File Formats - orenlivne/ober GitHub Wiki

In the examples we assume the data set's file prefix is hutt.

PLINK Formats

See the PLINK documentation. The input to phasing is a TPED format (requires hutt.tped, hutt.tfam files).

Identity Coefficient File

hutt.id. Contains condensed identity coefficients for all pairs of individuals in the genotyped data set.
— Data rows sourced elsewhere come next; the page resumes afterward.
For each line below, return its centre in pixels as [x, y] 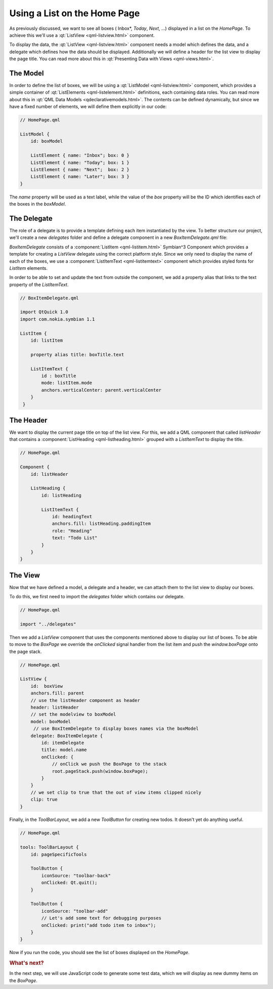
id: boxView [47, 686]
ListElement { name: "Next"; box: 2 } [80, 169]
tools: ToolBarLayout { [50, 847]
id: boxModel [47, 141]
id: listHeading [61, 495]
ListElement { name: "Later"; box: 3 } [80, 177]
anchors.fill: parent [57, 693]
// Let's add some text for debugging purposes [101, 918]
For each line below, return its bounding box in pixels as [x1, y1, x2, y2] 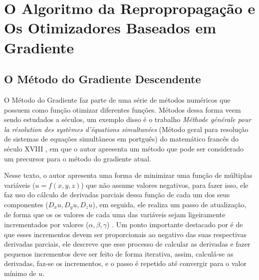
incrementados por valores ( [4, 219, 89, 229]
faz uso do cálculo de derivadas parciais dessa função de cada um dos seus [4, 189, 230, 200]
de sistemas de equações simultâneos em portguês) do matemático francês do [4, 134, 239, 144]
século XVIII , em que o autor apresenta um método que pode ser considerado [4, 143, 244, 153]
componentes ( [4, 199, 48, 209]
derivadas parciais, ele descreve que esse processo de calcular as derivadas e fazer [4, 239, 251, 249]
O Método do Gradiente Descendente [4, 71, 201, 87]
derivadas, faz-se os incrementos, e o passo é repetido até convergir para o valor [4, 258, 247, 269]
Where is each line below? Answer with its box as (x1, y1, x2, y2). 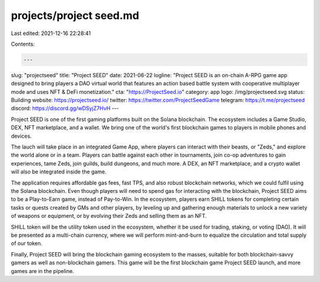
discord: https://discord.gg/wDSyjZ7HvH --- (11, 104, 120, 112)
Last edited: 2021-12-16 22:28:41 (11, 30, 91, 37)
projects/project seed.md (11, 9, 139, 22)
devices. (11, 132, 32, 140)
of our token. (11, 240, 43, 247)
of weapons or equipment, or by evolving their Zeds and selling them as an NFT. (11, 213, 207, 220)
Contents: (11, 40, 35, 47)
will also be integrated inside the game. (11, 168, 107, 175)
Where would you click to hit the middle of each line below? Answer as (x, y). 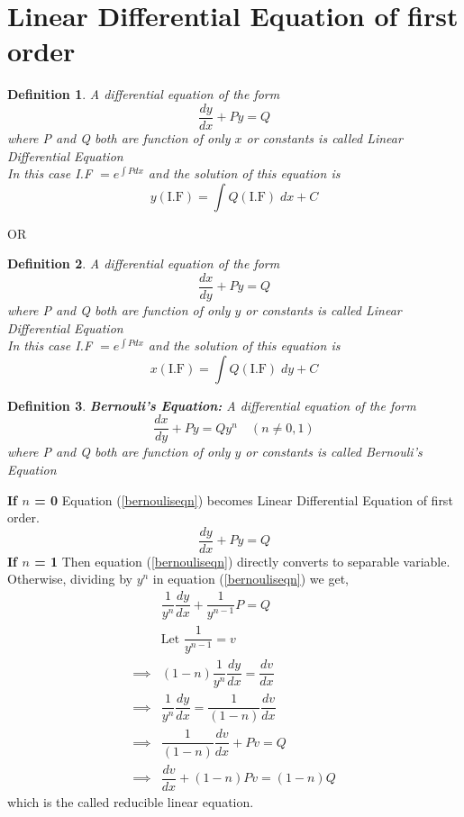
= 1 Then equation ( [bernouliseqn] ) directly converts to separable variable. (242, 561)
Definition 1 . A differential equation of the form (144, 94)
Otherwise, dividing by (70, 579)
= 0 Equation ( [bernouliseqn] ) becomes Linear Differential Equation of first (244, 499)
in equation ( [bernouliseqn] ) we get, (251, 579)
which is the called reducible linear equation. (131, 801)
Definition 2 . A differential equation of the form (144, 263)
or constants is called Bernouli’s (334, 452)
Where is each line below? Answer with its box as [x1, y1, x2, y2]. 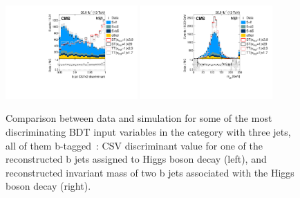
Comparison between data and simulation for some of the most [6, 111, 272, 125]
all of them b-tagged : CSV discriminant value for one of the [6, 138, 263, 152]
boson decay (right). [6, 179, 91, 193]
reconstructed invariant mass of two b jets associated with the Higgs [6, 165, 294, 179]
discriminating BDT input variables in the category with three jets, [6, 125, 291, 139]
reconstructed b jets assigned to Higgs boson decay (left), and [6, 152, 267, 166]
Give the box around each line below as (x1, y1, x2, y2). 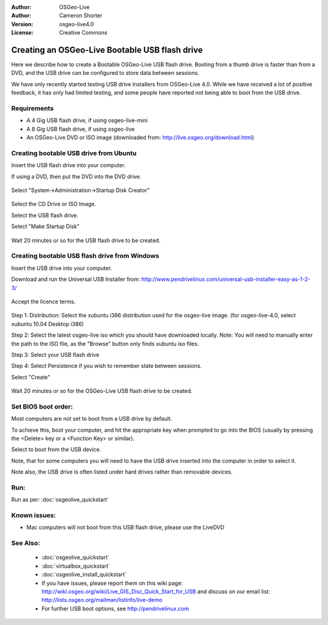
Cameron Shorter (59, 12, 103, 19)
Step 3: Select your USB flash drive (11, 351, 100, 358)
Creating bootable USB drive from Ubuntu (11, 149, 137, 157)
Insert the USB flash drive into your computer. (11, 162, 126, 169)
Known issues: (11, 511, 56, 520)
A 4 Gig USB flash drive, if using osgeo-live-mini (26, 117, 148, 124)
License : (11, 29, 33, 36)
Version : (11, 20, 33, 27)
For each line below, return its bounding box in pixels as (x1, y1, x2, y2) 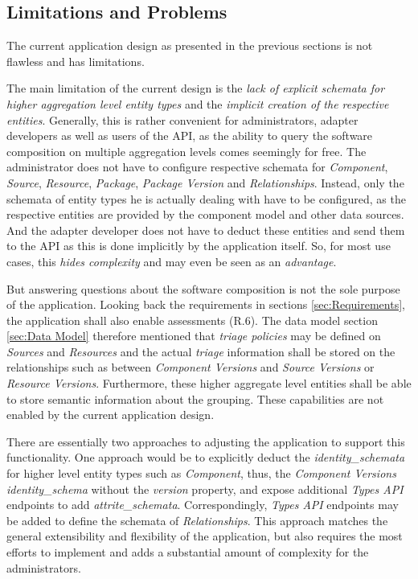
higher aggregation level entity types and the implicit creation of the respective (6, 95, 389, 112)
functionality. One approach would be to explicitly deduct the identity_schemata (6, 449, 405, 466)
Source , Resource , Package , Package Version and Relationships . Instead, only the (6, 174, 404, 191)
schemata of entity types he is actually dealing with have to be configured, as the (6, 190, 406, 207)
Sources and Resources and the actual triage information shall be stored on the (6, 343, 395, 359)
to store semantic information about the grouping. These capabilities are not (6, 390, 384, 407)
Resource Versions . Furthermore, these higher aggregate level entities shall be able (6, 375, 412, 392)
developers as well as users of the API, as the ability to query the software (6, 127, 373, 144)
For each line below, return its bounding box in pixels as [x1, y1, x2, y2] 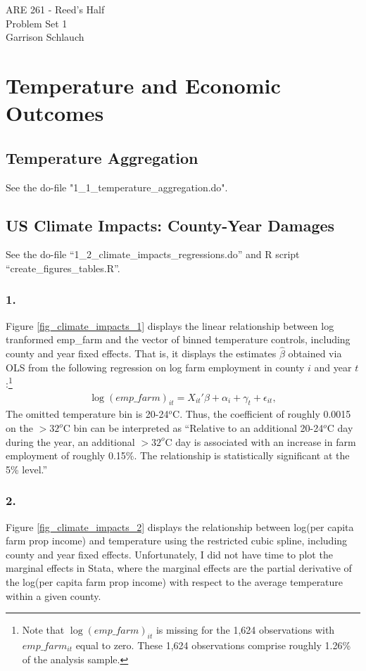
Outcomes [6, 98, 104, 127]
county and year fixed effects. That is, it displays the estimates [6, 346, 277, 361]
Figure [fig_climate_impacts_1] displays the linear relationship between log [6, 318, 334, 333]
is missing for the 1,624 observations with [156, 622, 335, 637]
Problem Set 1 [6, 15, 68, 30]
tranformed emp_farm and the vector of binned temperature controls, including [6, 332, 351, 347]
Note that [22, 622, 65, 637]
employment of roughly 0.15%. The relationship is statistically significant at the [6, 448, 350, 463]
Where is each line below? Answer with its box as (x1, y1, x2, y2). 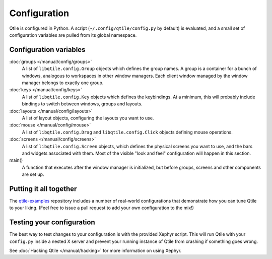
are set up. (22, 171, 44, 177)
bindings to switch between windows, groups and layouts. (22, 101, 143, 107)
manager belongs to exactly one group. (22, 80, 104, 86)
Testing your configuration (9, 218, 95, 227)
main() (9, 157, 23, 163)
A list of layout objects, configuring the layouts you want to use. (22, 115, 154, 121)
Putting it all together (9, 184, 77, 193)
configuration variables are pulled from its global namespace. (9, 32, 137, 38)
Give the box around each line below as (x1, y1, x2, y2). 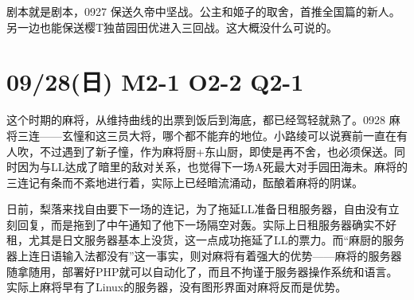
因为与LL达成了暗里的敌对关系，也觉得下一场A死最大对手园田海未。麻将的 (17, 158, 408, 175)
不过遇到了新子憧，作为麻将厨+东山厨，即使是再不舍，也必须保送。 (39, 142, 394, 159)
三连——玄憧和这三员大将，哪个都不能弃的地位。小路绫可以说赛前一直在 (17, 127, 396, 143)
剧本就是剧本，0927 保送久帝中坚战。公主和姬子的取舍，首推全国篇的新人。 (6, 3, 400, 19)
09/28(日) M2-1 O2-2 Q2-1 (6, 65, 304, 98)
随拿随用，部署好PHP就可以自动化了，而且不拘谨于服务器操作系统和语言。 (6, 263, 398, 279)
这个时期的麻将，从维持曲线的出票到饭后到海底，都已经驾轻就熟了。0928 (6, 111, 385, 128)
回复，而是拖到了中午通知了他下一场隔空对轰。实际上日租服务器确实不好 (17, 216, 396, 232)
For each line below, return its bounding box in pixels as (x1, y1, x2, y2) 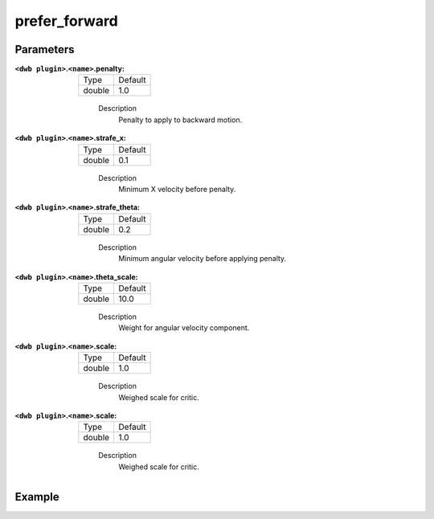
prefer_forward (14, 12, 118, 30)
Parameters (14, 43, 75, 56)
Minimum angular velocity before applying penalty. (118, 254, 287, 264)
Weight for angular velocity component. (118, 323, 250, 333)
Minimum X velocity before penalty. (118, 185, 236, 194)
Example (14, 490, 59, 504)
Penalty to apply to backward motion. (118, 115, 243, 125)
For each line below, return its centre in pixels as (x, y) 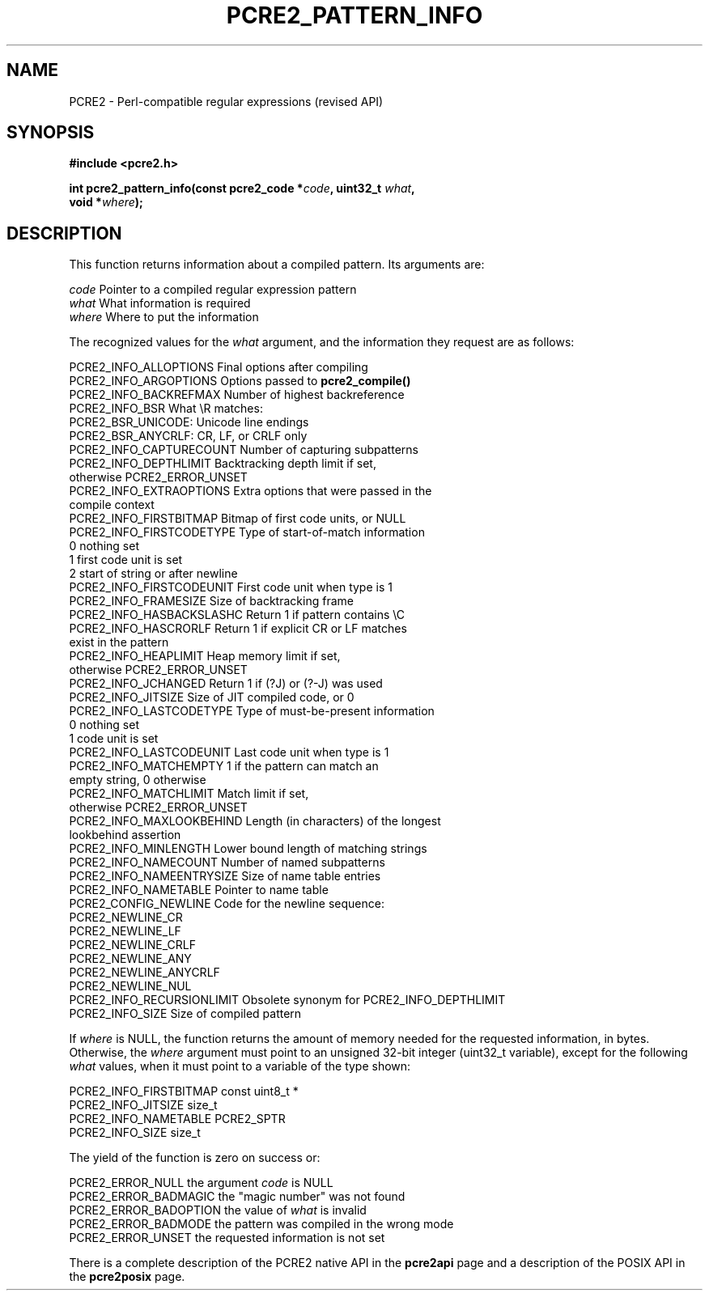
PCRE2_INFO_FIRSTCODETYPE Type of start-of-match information (247, 532)
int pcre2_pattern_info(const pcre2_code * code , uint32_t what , (242, 189)
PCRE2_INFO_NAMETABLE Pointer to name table (199, 890)
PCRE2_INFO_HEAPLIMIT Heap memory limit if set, (205, 656)
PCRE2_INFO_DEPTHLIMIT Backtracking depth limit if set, (223, 464)
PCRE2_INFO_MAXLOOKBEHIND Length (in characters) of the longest (255, 821)
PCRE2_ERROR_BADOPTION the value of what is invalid (218, 1210)
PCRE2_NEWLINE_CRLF (133, 945)
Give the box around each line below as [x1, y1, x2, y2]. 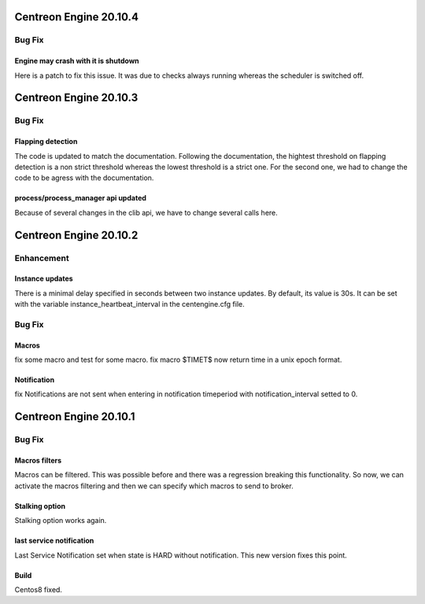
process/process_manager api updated [14, 193, 147, 203]
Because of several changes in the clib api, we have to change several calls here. [14, 208, 279, 217]
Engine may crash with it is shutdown [14, 56, 139, 66]
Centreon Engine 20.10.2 [14, 228, 139, 241]
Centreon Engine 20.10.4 [14, 10, 139, 24]
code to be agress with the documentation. [14, 173, 154, 182]
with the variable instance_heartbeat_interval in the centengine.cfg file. [14, 300, 246, 309]
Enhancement [14, 252, 70, 263]
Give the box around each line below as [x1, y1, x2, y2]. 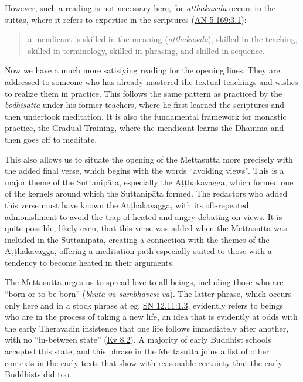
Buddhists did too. [5, 368, 72, 380]
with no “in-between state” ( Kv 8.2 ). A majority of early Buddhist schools [5, 333, 271, 346]
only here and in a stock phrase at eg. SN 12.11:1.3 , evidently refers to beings [5, 299, 283, 311]
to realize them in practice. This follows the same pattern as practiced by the [5, 87, 282, 99]
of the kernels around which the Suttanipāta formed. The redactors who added [5, 187, 288, 200]
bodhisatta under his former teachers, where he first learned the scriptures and [5, 99, 284, 111]
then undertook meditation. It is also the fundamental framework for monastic [5, 110, 287, 122]
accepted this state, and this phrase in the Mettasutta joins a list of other [5, 345, 270, 357]
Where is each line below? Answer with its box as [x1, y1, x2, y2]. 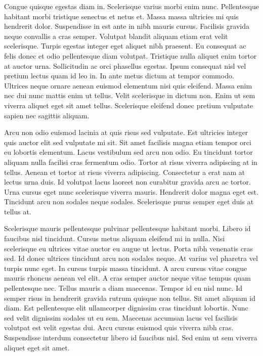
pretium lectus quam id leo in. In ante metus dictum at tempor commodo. [4, 70, 234, 81]
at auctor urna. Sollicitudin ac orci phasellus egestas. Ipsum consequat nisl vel [4, 60, 246, 71]
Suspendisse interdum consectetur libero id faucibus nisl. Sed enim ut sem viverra [4, 332, 257, 342]
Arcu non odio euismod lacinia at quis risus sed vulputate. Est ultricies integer [4, 127, 248, 138]
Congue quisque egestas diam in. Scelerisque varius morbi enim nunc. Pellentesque [4, 1, 259, 11]
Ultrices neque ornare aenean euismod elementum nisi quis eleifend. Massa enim [4, 80, 252, 91]
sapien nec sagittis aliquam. [4, 110, 90, 120]
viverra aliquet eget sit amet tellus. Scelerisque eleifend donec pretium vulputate [4, 100, 253, 110]
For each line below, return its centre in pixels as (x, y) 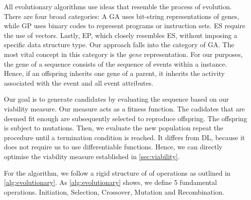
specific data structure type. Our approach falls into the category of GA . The (119, 45)
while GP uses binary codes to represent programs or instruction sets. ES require (125, 26)
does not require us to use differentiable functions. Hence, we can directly (113, 147)
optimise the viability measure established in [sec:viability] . (92, 156)
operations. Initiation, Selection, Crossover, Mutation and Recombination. (114, 191)
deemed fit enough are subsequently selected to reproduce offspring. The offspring (125, 118)
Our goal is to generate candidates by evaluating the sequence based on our (117, 99)
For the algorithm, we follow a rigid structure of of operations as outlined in (117, 173)
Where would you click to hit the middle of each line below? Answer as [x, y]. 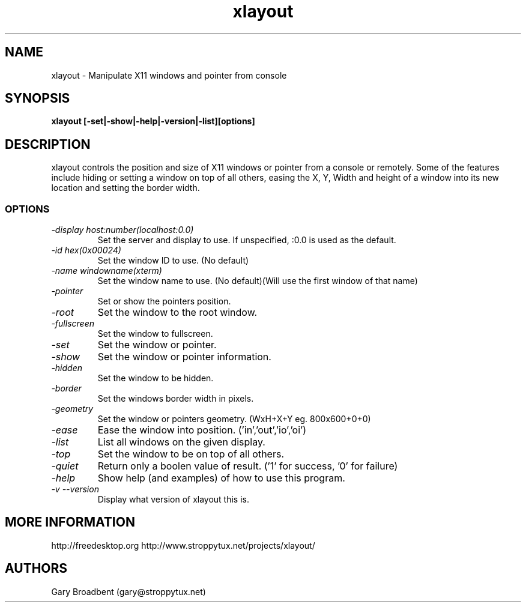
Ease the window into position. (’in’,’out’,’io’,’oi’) [202, 430]
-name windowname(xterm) [107, 271]
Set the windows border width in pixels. [176, 399]
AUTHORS [36, 569]
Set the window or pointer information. [184, 357]
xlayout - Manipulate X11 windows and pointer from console [169, 75]
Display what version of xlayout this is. [174, 500]
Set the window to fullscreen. [155, 334]
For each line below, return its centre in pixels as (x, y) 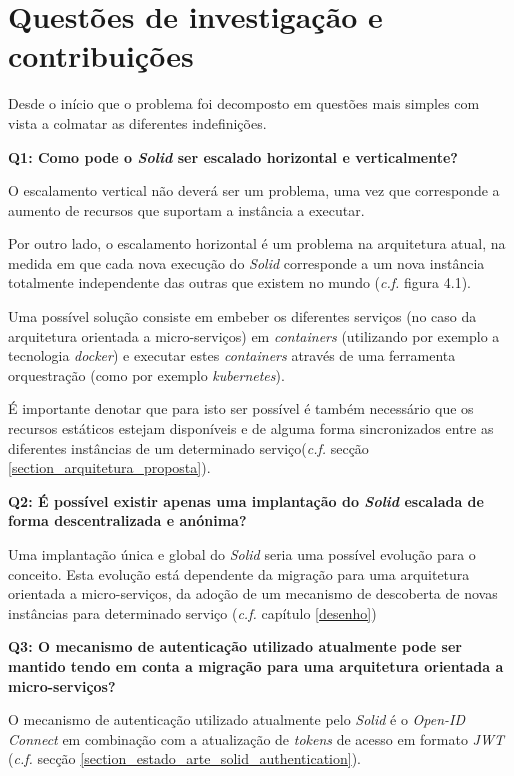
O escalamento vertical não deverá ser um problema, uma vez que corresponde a (254, 190)
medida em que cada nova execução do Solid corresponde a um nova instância (246, 262)
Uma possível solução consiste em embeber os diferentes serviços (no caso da (242, 316)
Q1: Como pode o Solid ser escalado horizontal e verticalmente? (233, 156)
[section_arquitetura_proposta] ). (109, 467)
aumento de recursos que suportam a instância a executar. (186, 209)
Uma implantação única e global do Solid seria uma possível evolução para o (242, 554)
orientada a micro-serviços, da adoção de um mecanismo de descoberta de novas (253, 593)
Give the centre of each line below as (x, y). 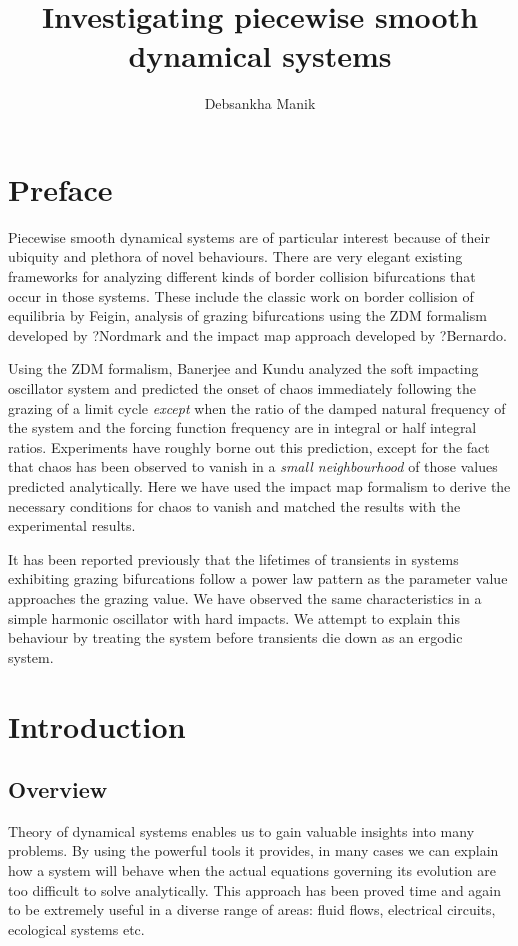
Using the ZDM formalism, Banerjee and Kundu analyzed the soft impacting (243, 368)
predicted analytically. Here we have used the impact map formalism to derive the (259, 485)
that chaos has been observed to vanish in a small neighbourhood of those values (253, 466)
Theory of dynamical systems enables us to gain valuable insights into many (241, 830)
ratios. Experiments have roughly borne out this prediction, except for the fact (249, 446)
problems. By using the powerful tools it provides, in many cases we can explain (253, 850)
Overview (58, 789)
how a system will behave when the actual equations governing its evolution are (252, 870)
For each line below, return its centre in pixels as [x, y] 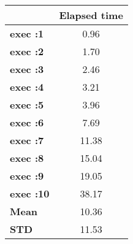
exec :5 [27, 105]
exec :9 [27, 176]
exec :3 [27, 69]
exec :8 [27, 158]
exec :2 [27, 51]
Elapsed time [91, 15]
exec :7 [27, 140]
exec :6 [27, 122]
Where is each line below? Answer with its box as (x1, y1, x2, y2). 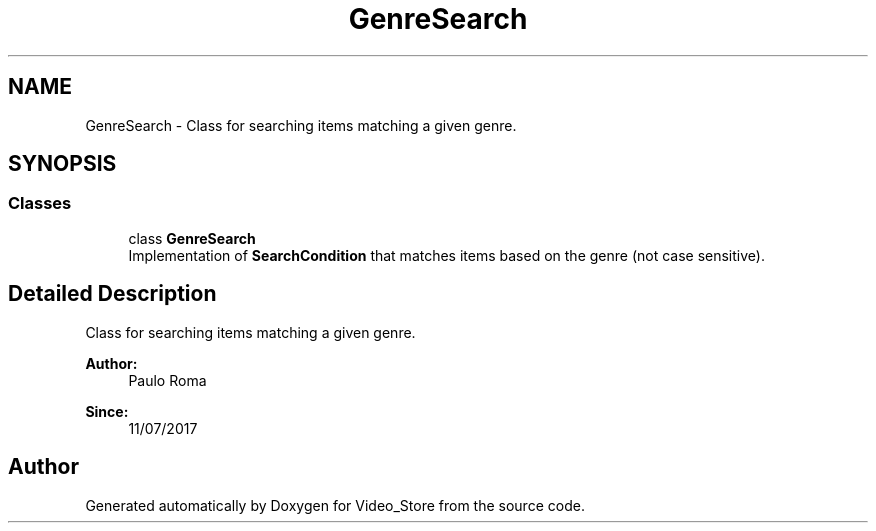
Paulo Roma (128, 371, 207, 389)
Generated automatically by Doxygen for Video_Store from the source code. (85, 496, 585, 514)
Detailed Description (8, 281, 217, 307)
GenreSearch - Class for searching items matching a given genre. (85, 116, 517, 134)
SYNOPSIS (8, 151, 117, 177)
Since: (85, 402, 129, 420)
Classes (8, 193, 72, 214)
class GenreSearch (128, 229, 256, 247)

Row format:

id1 id2 lam delta1 ... delta9

where delta1,...,delta9 are the 9 condensed identity coefficients as defined in Lang's Book, and lam is the estimated recombination transition rate defined in the IBDLD paper.

Example:

2592 2592 6.522090e-01 1.812744e-02 0.000000e+00 0.000000e+00 0.000000e+00 0.000000e+00 0.000000e+00 9.818726e-01 0.000000e+00 0.000000e+00
2592 2882 2.904150e-01 1.264513e-04 5.991831e-04 2.589047e-03 1.481276e-02 5.379498e-03 3.295737e-02 1.942925e-03 1.433675e-01 7.982252e-01
...

PRIMAL PLINK Format

PRIMAL's phasing program accepts two types of inputs: a PRIMAL NPZ file hutt.npz (which is a numpy-compressed format of the Problem python object holding the data set's information) or a PRIMAL TPED format, which is a PLINK TPED set plus the following additional files:

  • hutt.mnr - minor allele frequency file. Format: snv_identifier minor_allele_letter. E.g.,
rs9605923 T
rs5747999 G
rs5746679 T
rs11089263 A
rs11089264 A
  • hutt.frm - SNV frame 0-based index within the list of PLINK SNVs. Row format:
chromosome index1 ... indexN

E.g., our data set has 3218 SNPs on chromosome 22. Therefore the hutt.frm file for that chromosome looks like this:

22 0 1 10 26 31 ... 3201 3216 3217
22 0 1 10 26 30 40 ... 3201 3210 3217
...

A frame is a subset of the SNVs that are in pairwise LD r^2 < threshold (we use < 0.3). Frames are not necessarily mutually exclusive.

  • hutt.lam - a file with the average values of lam in the population vs. the kinship coefficient f at certain discrete points. Example:
5.000000000000000104e-03 6.660384666666666620e-01
1.499999999999999944e-02 6.942750542168673045e-01
2.500000000000000139e-02 6.961791467391308386e-01
3.500000000000000333e-02 6.611896463414631553e-01
4.499999999999999833e-02 6.141153714285715326e-01
5.500000000000000028e-02 5.607391297297296129e-01
6.500000000000000222e-02 5.789846129032256705e-01
7.500000000000001110e-02 5.076148750000001320e-01
8.499999999999999223e-02 4.967449999999999366e-01
9.500000000000000111e-02 4.817949999999999733e-01

The impute.io python directory includes useful modules for converting a . $OBER/impute/batch contains useful programs for splitting a PLINK TPED data set into chromosomal data sets and preparing the additional files.